Validating the proposed methods on an external dataset would serve to reinforce the observed performance gains. Unfortunately, we were unable to identify a suitable dataset, which included both a thermal video of the face and also the ground truth respiratory signal. There are a small number of datasets available, which provide thermal video and respiratory rate, but this information was insufficient to fine tune the proposed approach since the loss function requires the estimated and actual signals. To address this gap, we plan to collect a multimodal video dataset for public release in the future.
4. Conclusions
This paper presents an end-to-end DL method to estimate respiratory signals and find RR from thermal video data. This study examined 88 recordings from 22 subjects in different conditions: sitting vs. standing and wearing vs. not wearing a mask. In the first stage of the proposed model, a DeTr object detection model is trained to detect the facial ROI. A shallow 3D CNN stage extracts short-term spatio-temporal features from the cropped video. The resulting data are processed by a bi-directional LSTM layer to capture long-term sequential patterns in the data. Our novel model of 3-D CNN and bi-directional LSTM helped the algorithm to capture short-term spatio-temporal and long-term temporal dependencies successively, while keeping the computational complexity small, which is useful for real-time processing. In the last DL step, a fully connected layer connects the bi-directional LSTM results to the output. We also introduced a novel loss function, which is based on negative maximum cross-correlation, and peak frequency difference between the predicted and ground truth signal. The predicted RR is calculated using peak frequency in the output signal. We also compared our method with State-of-the-Art, end-to-end, DL-based methods, including PhysNet, DeepPhys, and StressNet. The results showed that our proposed model outperformed all the aforementioned methods. The proposed method set a new SOTA RR estimation accuracy, while still permitting a real-time RR estimation (inference time is only 5.1 ms for a 10 s window of thermal video data). By calculating the results for each condition, we concluded that our model performed equally well in both conditions of wearing or not wearing a mask. However, we saw that the results for seated subjects were more reliable than for the standing subjects due to reduced body sway. We expect that our proposed method will be applicable in conditions where subjects exhibit limited movement, such as controlled RR monitoring in clinical care facilities.

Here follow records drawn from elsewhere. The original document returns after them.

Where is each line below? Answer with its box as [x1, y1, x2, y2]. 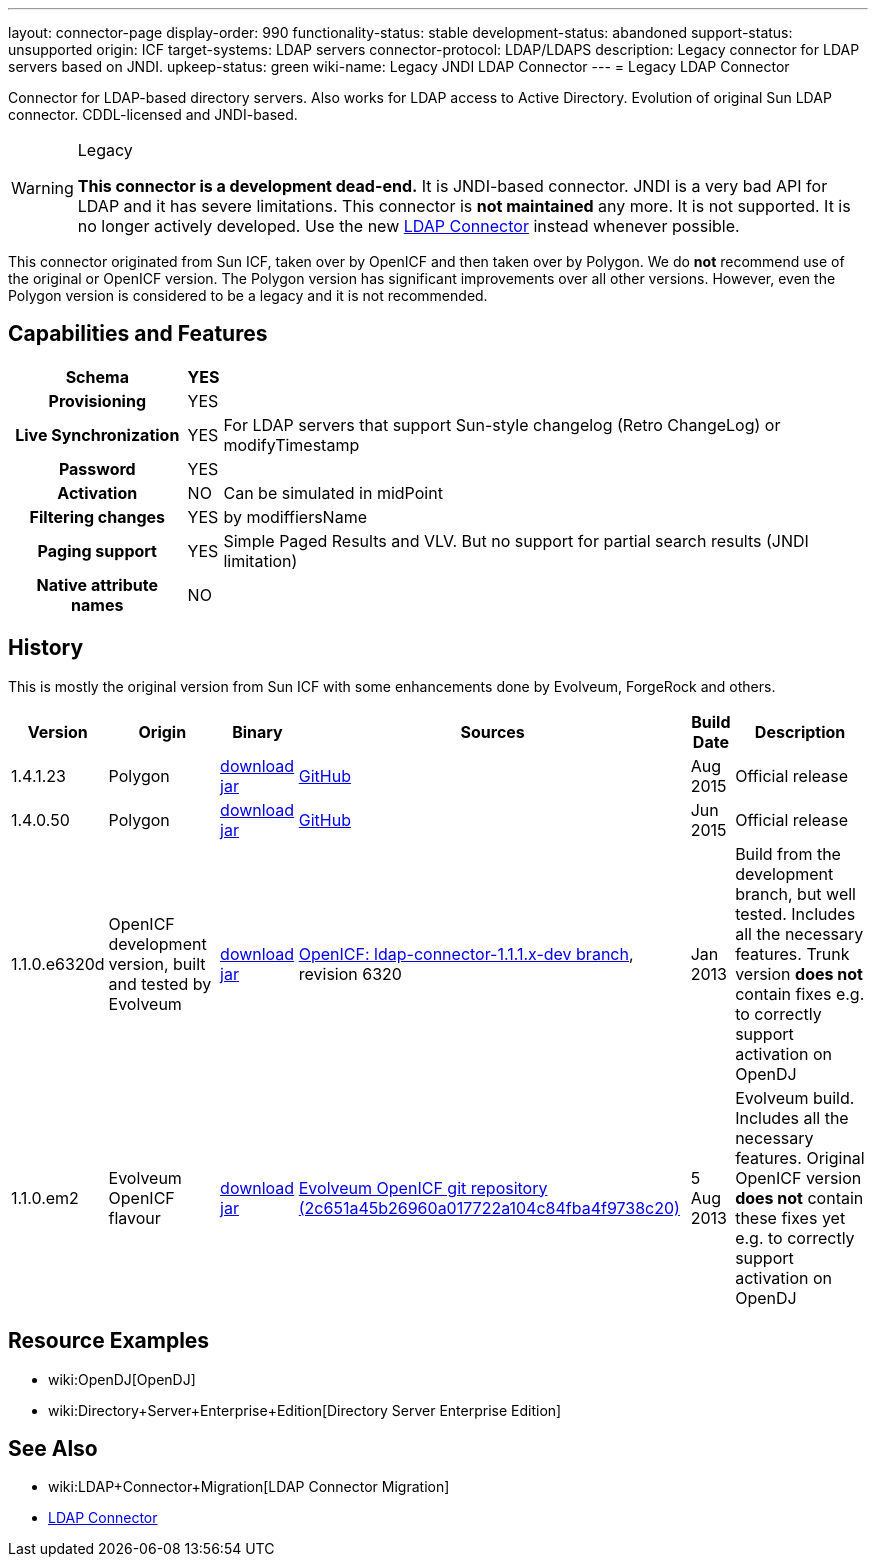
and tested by [108, 973, 212, 994]
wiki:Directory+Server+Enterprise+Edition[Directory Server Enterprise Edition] [48, 1401, 562, 1419]
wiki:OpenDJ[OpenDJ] [48, 1370, 196, 1388]
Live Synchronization [15, 424, 180, 445]
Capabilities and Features [8, 321, 268, 347]
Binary [232, 721, 283, 742]
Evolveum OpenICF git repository [298, 1177, 548, 1198]
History [8, 635, 84, 661]
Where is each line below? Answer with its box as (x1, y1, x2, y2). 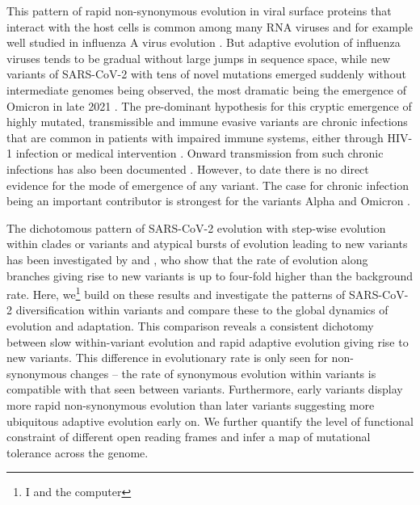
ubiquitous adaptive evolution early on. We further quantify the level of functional (6, 412, 414, 429)
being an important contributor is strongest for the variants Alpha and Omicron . (6, 192, 410, 209)
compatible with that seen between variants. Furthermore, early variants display (6, 381, 403, 398)
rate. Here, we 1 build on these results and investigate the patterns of (6, 284, 346, 302)
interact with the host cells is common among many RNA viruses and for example (6, 18, 414, 35)
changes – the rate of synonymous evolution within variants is (70, 364, 376, 381)
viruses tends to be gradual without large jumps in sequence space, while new (6, 49, 391, 66)
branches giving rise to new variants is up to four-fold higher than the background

If only the respiration rate, and not the full respiration signal, is of interest, then one area for future investigation would be to modify the model architecture to directly estimate the respiration rate. The loss function could be modified to place 100% emphasis on the second term, related to the mean absolute error (MAE) between the estimated and actual RR, while de-emphasizing the first loss term, which deals with maximum negative cross-correlation. In this way, model training will be guided solely by RR estimation accuracy. Additionally, it is possible that the model architecture could be further simplified in this case, since regressing the RR is a simpler task than estimating the full respiration signal.